:: Exercise directions ::
Your answer must hold only the lines below from the line containing "5005 Lyndon B." through the line containing "Consent Details About", each reproduced exactly.

Extracted data entries:

---

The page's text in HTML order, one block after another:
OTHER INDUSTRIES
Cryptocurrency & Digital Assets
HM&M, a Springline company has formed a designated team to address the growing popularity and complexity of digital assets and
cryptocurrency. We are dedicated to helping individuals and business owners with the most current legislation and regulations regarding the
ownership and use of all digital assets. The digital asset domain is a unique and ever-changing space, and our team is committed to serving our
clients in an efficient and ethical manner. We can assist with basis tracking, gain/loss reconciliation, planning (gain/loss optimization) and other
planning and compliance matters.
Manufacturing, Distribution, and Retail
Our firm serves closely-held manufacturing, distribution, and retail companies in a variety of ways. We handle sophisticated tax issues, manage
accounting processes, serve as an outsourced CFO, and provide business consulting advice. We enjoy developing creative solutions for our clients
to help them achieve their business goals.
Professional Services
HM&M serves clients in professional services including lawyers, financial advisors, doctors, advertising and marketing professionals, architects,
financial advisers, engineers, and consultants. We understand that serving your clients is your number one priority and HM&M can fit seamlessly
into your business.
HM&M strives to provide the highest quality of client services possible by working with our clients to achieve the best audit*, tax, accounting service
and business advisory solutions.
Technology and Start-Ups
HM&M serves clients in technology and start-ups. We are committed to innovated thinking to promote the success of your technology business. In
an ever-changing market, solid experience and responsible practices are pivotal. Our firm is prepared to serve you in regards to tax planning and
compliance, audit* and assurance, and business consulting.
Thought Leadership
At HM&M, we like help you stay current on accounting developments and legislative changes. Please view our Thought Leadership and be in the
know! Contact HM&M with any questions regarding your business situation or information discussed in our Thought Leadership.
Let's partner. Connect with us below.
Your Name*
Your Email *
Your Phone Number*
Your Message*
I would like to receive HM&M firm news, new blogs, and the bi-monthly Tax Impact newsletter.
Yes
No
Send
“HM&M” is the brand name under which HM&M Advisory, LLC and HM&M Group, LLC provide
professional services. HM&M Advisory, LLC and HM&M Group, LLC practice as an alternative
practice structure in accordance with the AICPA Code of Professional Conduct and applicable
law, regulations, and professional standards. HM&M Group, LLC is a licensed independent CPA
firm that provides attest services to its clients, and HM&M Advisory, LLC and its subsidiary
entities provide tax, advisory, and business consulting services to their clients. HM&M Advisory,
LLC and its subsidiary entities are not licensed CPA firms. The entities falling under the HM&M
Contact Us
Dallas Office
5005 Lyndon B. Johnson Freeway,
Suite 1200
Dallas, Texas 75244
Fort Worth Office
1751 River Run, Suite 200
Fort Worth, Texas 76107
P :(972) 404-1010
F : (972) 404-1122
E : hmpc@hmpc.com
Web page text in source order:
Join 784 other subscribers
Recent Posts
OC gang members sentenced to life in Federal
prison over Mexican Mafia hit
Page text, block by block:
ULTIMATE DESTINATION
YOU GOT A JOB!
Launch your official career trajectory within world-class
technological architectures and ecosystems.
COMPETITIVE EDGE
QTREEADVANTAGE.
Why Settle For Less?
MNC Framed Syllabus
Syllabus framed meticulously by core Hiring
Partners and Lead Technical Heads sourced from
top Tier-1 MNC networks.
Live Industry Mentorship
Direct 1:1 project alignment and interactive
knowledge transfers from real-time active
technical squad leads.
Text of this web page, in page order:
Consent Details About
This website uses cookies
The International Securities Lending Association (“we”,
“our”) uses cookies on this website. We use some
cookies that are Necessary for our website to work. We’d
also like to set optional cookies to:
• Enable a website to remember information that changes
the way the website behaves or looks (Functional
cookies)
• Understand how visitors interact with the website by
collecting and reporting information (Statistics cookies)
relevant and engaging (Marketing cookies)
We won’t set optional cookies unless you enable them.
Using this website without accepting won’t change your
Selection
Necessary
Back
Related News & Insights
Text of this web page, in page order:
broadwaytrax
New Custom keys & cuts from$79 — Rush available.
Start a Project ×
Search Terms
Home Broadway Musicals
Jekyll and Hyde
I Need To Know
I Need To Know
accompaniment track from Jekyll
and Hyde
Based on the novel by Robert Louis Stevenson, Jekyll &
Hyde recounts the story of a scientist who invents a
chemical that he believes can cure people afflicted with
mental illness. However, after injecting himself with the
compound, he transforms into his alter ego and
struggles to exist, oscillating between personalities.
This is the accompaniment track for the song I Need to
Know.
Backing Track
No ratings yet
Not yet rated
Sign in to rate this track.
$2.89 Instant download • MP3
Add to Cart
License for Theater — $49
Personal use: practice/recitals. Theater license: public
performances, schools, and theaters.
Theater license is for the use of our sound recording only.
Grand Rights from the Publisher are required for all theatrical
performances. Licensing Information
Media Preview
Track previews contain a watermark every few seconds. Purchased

---

:: Written answer ::
5005 Lyndon B. Johnson Freeway,
Suite 1200
Dallas, Texas 75244
Fort Worth Office
1751 River Run, Suite 200
Fort Worth, Texas 76107
P :(972) 404-1010
F : (972) 404-1122
E : hmpc@hmpc.com
Web page text in source order:
Join 784 other subscribers
Recent Posts
OC gang members sentenced to life in Federal
prison over Mexican Mafia hit
Page text, block by block:
ULTIMATE DESTINATION
YOU GOT A JOB!
Launch your official career trajectory within world-class
technological architectures and ecosystems.
COMPETITIVE EDGE
QTREEADVANTAGE.
Why Settle For Less?
MNC Framed Syllabus
Syllabus framed meticulously by core Hiring
Partners and Lead Technical Heads sourced from
top Tier-1 MNC networks.
Live Industry Mentorship
Direct 1:1 project alignment and interactive
knowledge transfers from real-time active
technical squad leads.
Text of this web page, in page order:
Consent Details About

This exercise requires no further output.